Features of the Recovery Process of Austenitic Stainless Steel Obtained by Selective Laser Melting

The microstructure and microhardness of 316L-type austenitic stainless steel obtained by selective laser melting and then annealed at 900–1200°C have been studied. This paper is aimed at clarifying the features of the recovery process in the steel. The experimental samples were developed by selective laser melting using a ProX200 3D system in a nitrogen atmosphere without platform preheating. The laser power of 240 W, the beam speed of 1070 mm/s, the distance between tracks of 80 μm, and the layer thickness of 30 μm were applied. Annealing was carried out at temperatures of 900–1200°C for 1 h and at temperatures of 1000 and 1100°C for 1 to 10 h.
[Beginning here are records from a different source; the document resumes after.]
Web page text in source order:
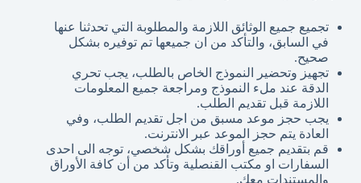
تجميع جميع الوثائق اللازمة والمطلوبة التي تحدثنا عنها
في السابق، والتأكد من ان جميعها تم توفيره بشكل
صحيح.
تجهيز وتحضير النموذج الخاص بالطلب، يجب تحري
الدقة عند ملء النموذج ومراجعة جميع المعلومات
اللازمة قبل تقديم الطلب.
يجب حجز موعد مسبق من اجل تقديم الطلب، وفي
العادة يتم حجز الموعد عبر الانترنت.
قم بتقديم جميع أوراقك بشكل شخصي، توجه الى احدى
السفارات او مكتب القنصلية وتأكد من أن كافة الأوراق
والمستندات معك.
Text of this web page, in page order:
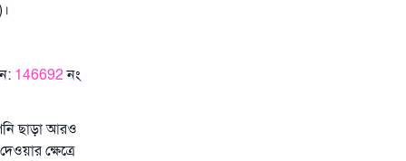
146692নং
ছাড়া আরও
ক্ষেত্রে
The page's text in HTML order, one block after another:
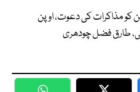
کو مذاکرات کی دعوت، اوپن
طارق فضل چودھری
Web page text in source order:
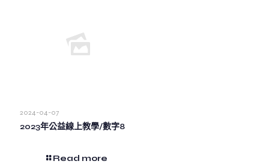
2024-04-07
2023年公益線上教學/數字8
Read more
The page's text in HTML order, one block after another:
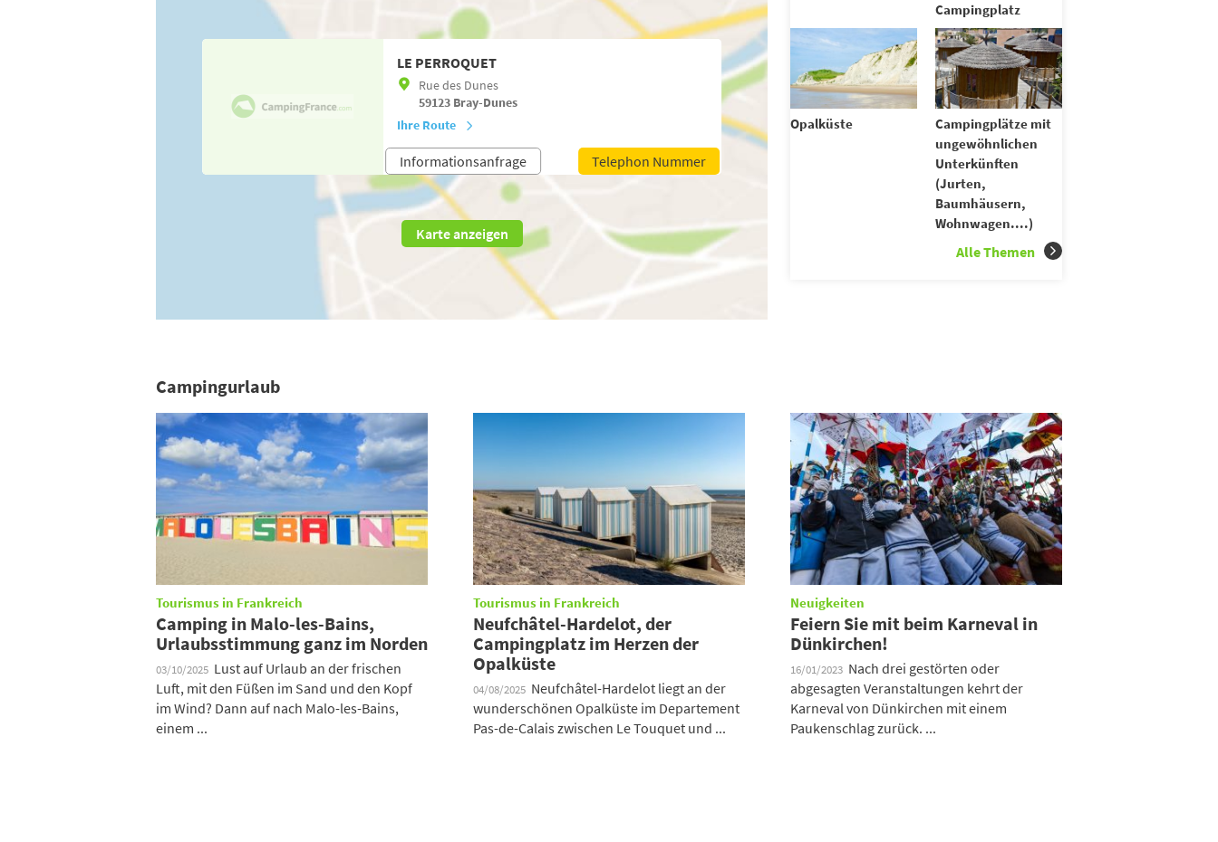
LE PERROQUET
Rue des Dunes
59123 Bray-Dunes
Ihre Route
Informationsanfrage Telephon Nummer
Karte anzeigen
Campingplatz
Opalküste
Campingplätze mit
ungewöhnlichen
Unterkünften
(Jurten,
Baumhäusern,
Wohnwagen....)
Alle Themen
Campingurlaub
Tourismus in Frankreich
Camping in Malo-les-Bains,
Urlaubsstimmung ganz im Norden
03/10/2025 Lust auf Urlaub an der frischen
Luft, mit den Füßen im Sand und den Kopf
im Wind? Dann auf nach Malo-les-Bains,
einem ...
Tourismus in Frankreich
Neufchâtel-Hardelot, der
Campingplatz im Herzen der
Opalküste
04/08/2025 Neufchâtel-Hardelot liegt an der
wunderschönen Opalküste im Departement
Pas-de-Calais zwischen Le Touquet und ...
Neuigkeiten
Feiern Sie mit beim Karneval in
Dünkirchen!
16/01/2023 Nach drei gestörten oder
abgesagten Veranstaltungen kehrt der
Karneval von Dünkirchen mit einem
Paukenschlag zurück. ...
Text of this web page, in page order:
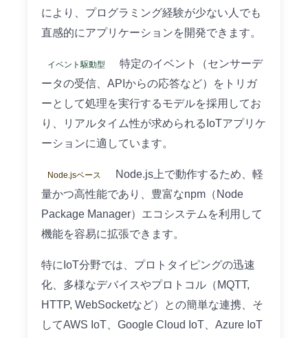
により、プログラミング経験が少ない人でも
直感的にアプリケーションを開発できます。
イベント駆動型
特定のイベント（センサーデ
ータの受信、APIからの応答など）をトリガ
ーとして処理を実行するモデルを採用してお
り、リアルタイム性が求められるIoTアプリケ
ーションに適しています。
Node.jsベース
Node.js上で動作するため、軽
量かつ高性能であり、豊富なnpm（Node
Package Manager）エコシステムを利用して
機能を容易に拡張できます。
特にIoT分野では、プロトタイピングの迅速
化、多様なデバイスやプロトコル（MQTT,
HTTP, WebSocketなど）との簡単な連携、そ
してAWS IoT、Google Cloud IoT、Azure IoT
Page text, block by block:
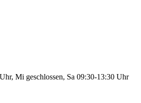
Mi geschlossen, Sa 09:30-13:30 Uhr
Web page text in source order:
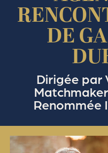
DE
Dirigée par
Renommée
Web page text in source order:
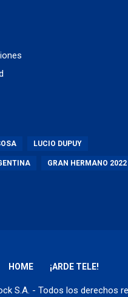
LUCIO DUPUY
GRAN HERMANO 2022
HOME ¡ARDE TELE!
S.A. - Todos los derechos
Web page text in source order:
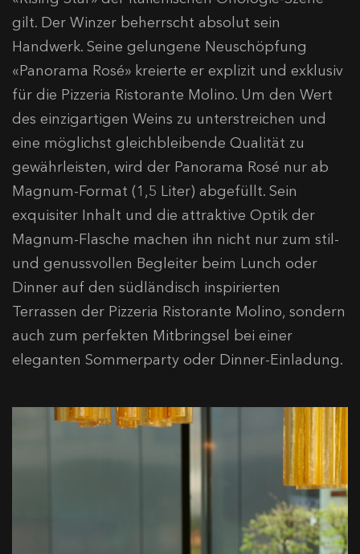
gilt. Der Winzer beherrscht absolut sein
Handwerk. Seine gelungene Neuschöpfung
«Panorama Rosé» kreierte er explizit und exklusiv
für die Pizzeria Ristorante Molino. Um den Wert
des einzigartigen Weins zu unterstreichen und
eine möglichst gleichbleibende Qualität zu
gewährleisten, wird der Panorama Rosé nur ab
Magnum-Format (1,5 Liter) abgefüllt. Sein
exquisiter Inhalt und die attraktive Optik der
Magnum-Flasche machen ihn nicht nur zum stil-
und genussvollen Begleiter beim Lunch oder
Dinner auf den südländisch inspirierten
Terrassen der Pizzeria Ristorante Molino, sondern
auch zum perfekten Mitbringsel bei einer
eleganten Sommerparty oder Dinner-Einladung.
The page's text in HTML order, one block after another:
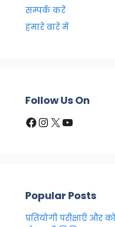
सम्पर्क करें
हमारे बारे में
Follow Us On
Facebook
Instagram
X YouTube
Popular Posts
प्रतियोगी परीक्षाएँ और
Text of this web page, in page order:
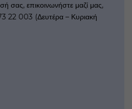
σας, επικοινωνήστε μαζί μας,
22 003 (Δευτέρα – Κυριακή
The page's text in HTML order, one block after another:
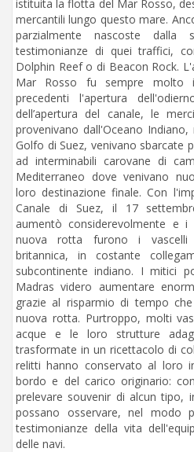
istituita la flotta del Mar Rosso,
mercantili lungo questo mare.
parzialmente nascoste
testimonianze di quei traffici,
Dolphin Reef o di Beacon Rock.
Mar Rosso fu sempre molto
precedenti l'apertura
dell’apertura del canale, le
provenivano dall'Oceano
Golfo di Suez, venivano sbarcate
ad interminabili carovane di
Mediterraneo dove venivano
loro destinazione finale. Con
Canale di Suez, il 17
aumentò considerevolmente e
nuova rotta furono i vascelli
britannica, in costante
subcontinente indiano. I mitici
Madras videro aumentare
grazie al risparmio di tempo
nuova rotta. Purtroppo, molti
acque e le loro strutture
trasformate in un ricettacolo di
relitti hanno conservato al loro
bordo e del carico originario:
prelevare souvenir di alcun tipo,
possano osservare, nel modo
testimonianze della vita
delle navi.
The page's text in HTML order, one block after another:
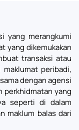
yang merangkumi
yang dikemukakan
transaksi atau
peribadi,
dengan agensi
perkhidmatan yang
seperti di dalam
maklum balas dari
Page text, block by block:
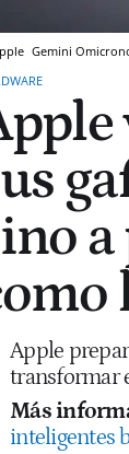
Gemini
Apple
transformar
Más
inteligentes
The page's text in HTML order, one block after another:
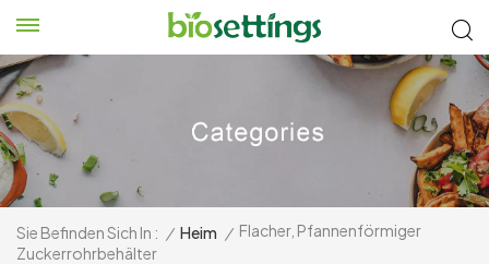
Sie Befinden Sich In : / Heim / Flacher, Pfannenförmiger
Zuckerrohrbehälter
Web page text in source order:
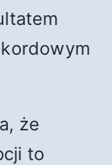
że
to
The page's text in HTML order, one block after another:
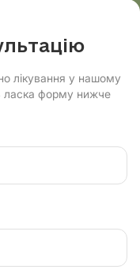
лікування у нашому
ласка форму нижче
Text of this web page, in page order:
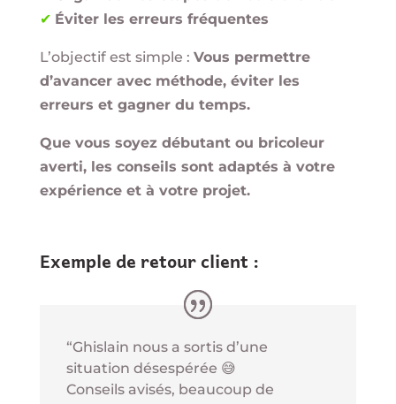
✔ Éviter les erreurs fréquentes
L’objectif est simple : Vous permettre
d’avancer avec méthode, éviter les
erreurs et gagner du temps.
Que vous soyez débutant ou bricoleur
averti, les conseils sont adaptés à votre
expérience et à votre projet.
Exemple de retour client :
“Ghislain nous a sortis d’une
situation désespérée 😅
Conseils avisés, beaucoup de
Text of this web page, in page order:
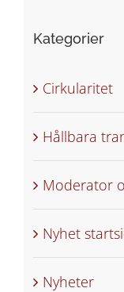
Kategorier
Cirkularitet
Hållbara
Moderator
Nyhet
Nyheter
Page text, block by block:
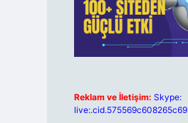
Reklam ve İletişim: Skype:
live:.cid.575569c608265c69
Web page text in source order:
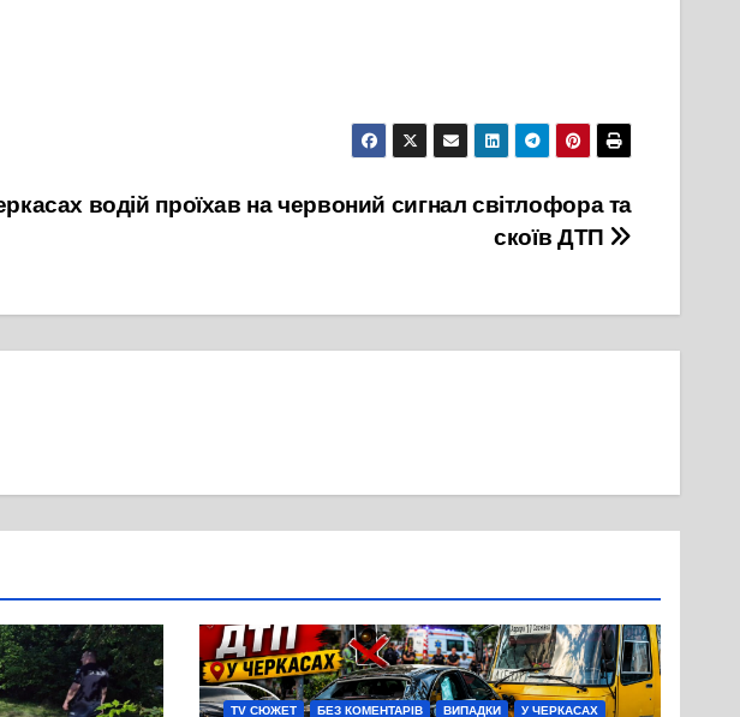
водій проїхав на червоний сигнал світлофора та
скоїв ДТП
TV СЮЖЕТ БЕЗ КОМЕНТАРІВ ВИПАДКИ У ЧЕРКАСАХ
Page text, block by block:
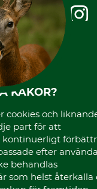
Ångerrätt
Ångerrätt för din
Reklamationer
Frakter
Karriär
Vår personal
Varumärken
Mässor
Instagram TOS
Media
Code of Conduct
*Alla priser
KAKOR?
cookies och
part för att
kontinuerligt
efter
behandlas
som helst återkalla
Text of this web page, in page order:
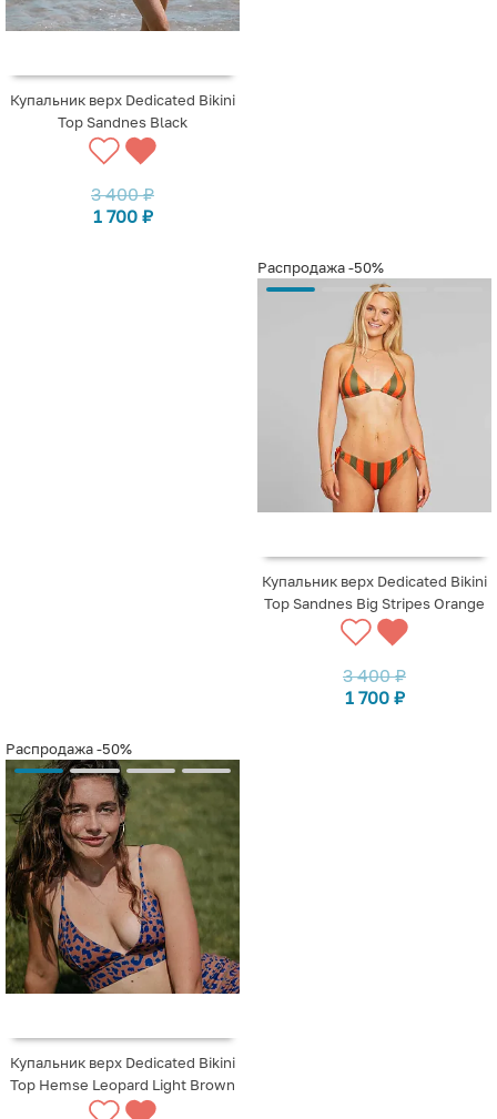
Купальник верх Dedicated Bikini
Top Sandnes Black
3 400₽
1 700 ₽
Распродажа-50%
Купальник верх Dedicated Bikini
Top Sandnes Big Stripes Orange
3 400₽
1 700 ₽
Распродажа-50%
Купальник верх Dedicated Bikini
Top Hemse Leopard Light Brown
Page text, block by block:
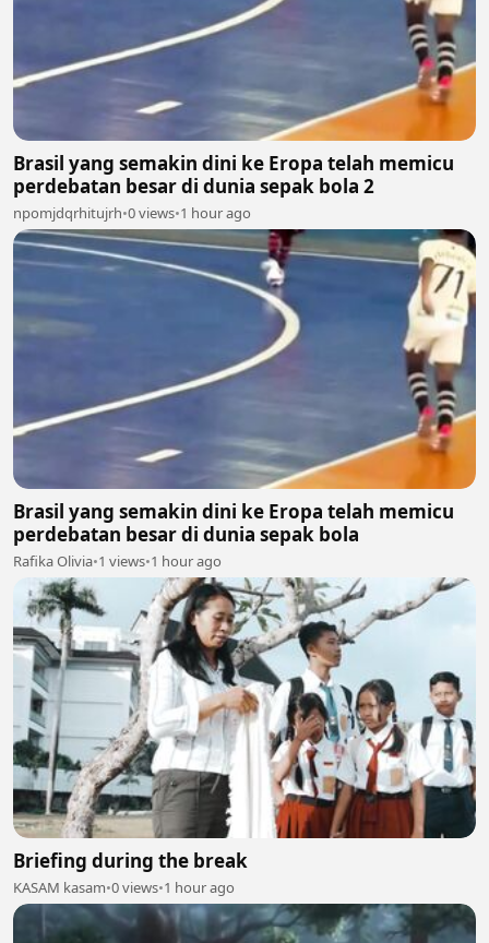
Brasil yang semakin dini ke Eropa telah memicu
perdebatan besar di dunia sepak bola 2
npomjdqrhitujrh•0 views•1 hour ago
Brasil yang semakin dini ke Eropa telah memicu
perdebatan besar di dunia sepak bola
Rafika Olivia•1 views•1 hour ago
Briefing during the break
KASAM kasam•0 views•1 hour ago
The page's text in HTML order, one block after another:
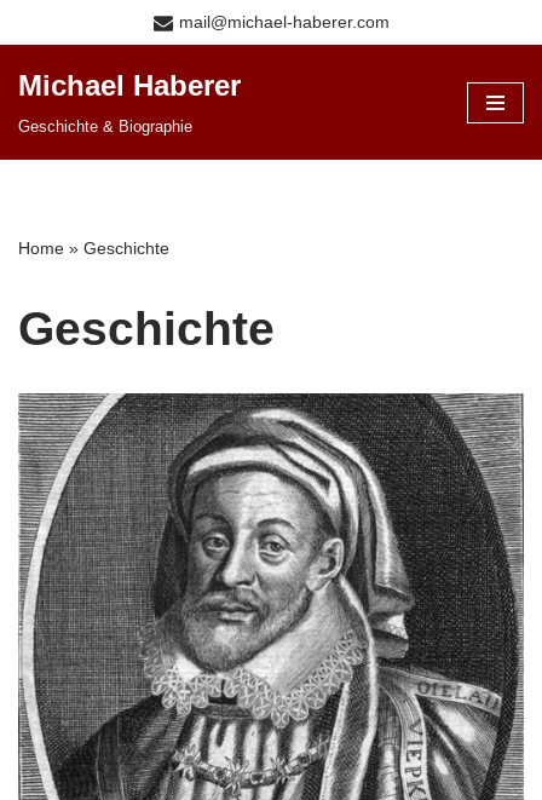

It was found that the recovery processes at temperatures of 900–1100°C developed with a very sluggish kinetics. After 1 h annealing at 900–1100°C, the steel microstructure steel was characterized by a grain size of 25 ± 1 µm, and a dislocation density of 8.7 × 10¹³ m^–2. An increase in the annealing duration to 10 h did not lead to significant changes in the microstructure of the steel samples annealed at 1000°C, whereas the samples annealed at 1100°C experienced the developmen of primary recrystallization resulting in twofold decrease in the dislocation density. The development of recovery in the present steel during annealing at temperatures of 900–1100°C could be expressed by Arrhenius-type relationship with a quite low activation energy of about 10 kJ/mol.